While Rose spent her short life helping break the stigma attached to a devastating disease, geneticist David Liu dedicated his career to developing ways to alter the genetic code that claimed his life at such a young age.
“That a single misspelling in her DNA ended Adalia’s life so soon is a loss to all of us,” said Liu, professor of chemistry and chemical biology and director of the Merkin Institute of Transformative Technologies. in Healthcare at Harvard University.
“I didn’t have the chance to meet Adelia before she passed away in January. But every progeria patient I’ve met has been warm, charming, articulate and deeply inspiring,” Liu told CNN.
Liu hopes the tool will soon be used in human clinical trials to reverse progeria in humans.
“The base editor goes into the cells of the animal, finds the error that in progeria is a C to a T, and changes the T back to C,” Liu told an audience Tuesday at the conference. Life Itself, a conference on health and health. wellness event presented in partnership with CNN.

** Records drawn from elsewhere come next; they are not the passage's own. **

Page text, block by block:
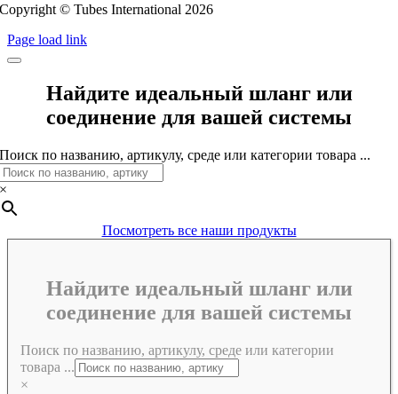
Copyright © Tubes International 2026
Page load link
Найдите идеальный шланг или
соединение для вашей системы
Поиск по названию, артикулу, среде или категории товара ...
×
Посмотреть все наши продукты
Найдите идеальный шланг или
соединение для вашей системы
Поиск по названию, артикулу, среде или категории
товара ...
×

“And that’s it. We never go back to the patient – it’s a one-time treatment that permanently corrects the mutation that causes the disease,” said Liu, who is also vice president of faculty at the Broad Institute. from MIT and Harvard. , a biomedical and genomics research center in Cambridge, Massachusetts.

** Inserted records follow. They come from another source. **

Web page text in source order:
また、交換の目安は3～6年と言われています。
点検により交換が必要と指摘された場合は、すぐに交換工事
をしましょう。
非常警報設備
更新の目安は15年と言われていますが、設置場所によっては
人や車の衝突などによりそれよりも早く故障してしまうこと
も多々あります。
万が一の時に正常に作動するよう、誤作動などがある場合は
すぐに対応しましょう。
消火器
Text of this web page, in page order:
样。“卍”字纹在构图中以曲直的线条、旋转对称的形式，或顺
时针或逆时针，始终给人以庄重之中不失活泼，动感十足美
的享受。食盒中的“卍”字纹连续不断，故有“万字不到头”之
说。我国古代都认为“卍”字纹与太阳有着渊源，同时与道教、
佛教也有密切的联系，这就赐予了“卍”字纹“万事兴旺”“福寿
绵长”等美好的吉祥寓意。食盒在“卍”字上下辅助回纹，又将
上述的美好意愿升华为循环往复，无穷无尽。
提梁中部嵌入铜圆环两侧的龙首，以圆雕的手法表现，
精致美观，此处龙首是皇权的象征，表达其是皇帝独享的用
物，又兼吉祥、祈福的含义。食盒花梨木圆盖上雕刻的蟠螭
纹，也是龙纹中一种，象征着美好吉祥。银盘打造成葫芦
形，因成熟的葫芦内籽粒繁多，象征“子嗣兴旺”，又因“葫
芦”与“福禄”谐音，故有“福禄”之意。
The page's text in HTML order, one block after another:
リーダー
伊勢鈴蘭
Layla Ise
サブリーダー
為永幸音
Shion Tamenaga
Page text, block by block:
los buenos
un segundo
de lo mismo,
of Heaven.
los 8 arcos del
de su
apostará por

“The era of human therapeutic gene editing is not just coming. It’s already here,” Liu told the Life Itself audience.
The advantage of a “nick”
Scientists modify genes using enzymes that have been designed to target a specific DNA sequence, cut out the offending genetic material and insert replacement DNA. For decades, however, known methods of modifying our genetic code have been clumsy, often missing their mark or cutting off too much or too little genetic material.
However, like older editing technologies, CRISPR-Cas-9 cuts both DNA strands, which has some drawbacks, Liu said. For one thing, some cells rolled back edits after they were made, he said, “so the overall editing efficiency was very low.”
Liu’s team found that if you cut just one strand of the DNA double helix with CRISPR-based technology and “cut” the other, the cell was more likely to implement the corresponding change. on the second strand without complaining – and with fewer mistakes.
Editing larger DNA sequences
Liu and his team also invented another type of CRISPR-based tool called a master editor, which could make larger and more complex edits to DNA than basic editors could not.
“An analogy I like to use is that the original CRISPR-Cas_9 is like scissors that cut DNA. Core editors are like pencils that precisely correct letters by changing them to one of four different letters” , explained Liu. “And master editors are like molecular word processors that do true search and replace of larger sequences.”
Only a third of the 75,000 known “spelling mistakes” that cause genetic diseases can be corrected by grassroots editors, Liu said. “But add our main editor, and in between, they can finally free us from the vast majority of misspellings in our DNA,” he told the Life Itself audience.
“We have to make sure that all of these different technologies go through clinical trials very carefully,” Liu added. “But if they prove to be safe and effective, then one could imagine treating not just the rare misspellings that cause serious genetic diseases, but perhaps even treating genetic variants that we know contribute to many terrible diseases like Alzheimer’s disease or hypercholesterolemia.”
However, Collins added, “It’s unclear whether master editing can insert or delete DNA the size of complete genes – which can contain up to 2.4 million letters.”
Gene editing will not be a solution for all of life’s diseases, Liu warned. For example, infections and cancer cells are two areas that are not well suited for gene editing, as you would have to touch every cell to stop the disease.
“But with many genetic diseases, we often only need to modify 20% or 30% of the tissues to save the genetic disease,” Liu said. “That’s what we’ve seen with progeria and sickle cell disease in mice. A little editing can go a long way to saving these diseases in animals, and we’re thinking about humans too.”